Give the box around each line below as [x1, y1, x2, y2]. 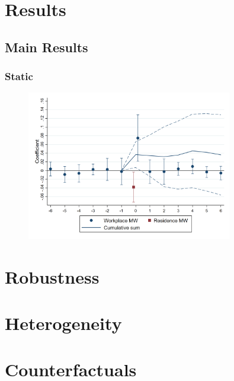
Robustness [5, 264, 100, 288]
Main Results [5, 37, 88, 56]
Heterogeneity [5, 310, 122, 335]
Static [5, 69, 33, 84]

▶ _What you have to do_:
Omit the pictures and print the listing exactly.

▶ _Final answer_:
Give the box around each line below as [x1, y1, x2, y2]. 
Robustness [5, 264, 100, 288]
Main Results [5, 37, 88, 56]
Heterogeneity [5, 310, 122, 335]
Static [5, 69, 33, 84]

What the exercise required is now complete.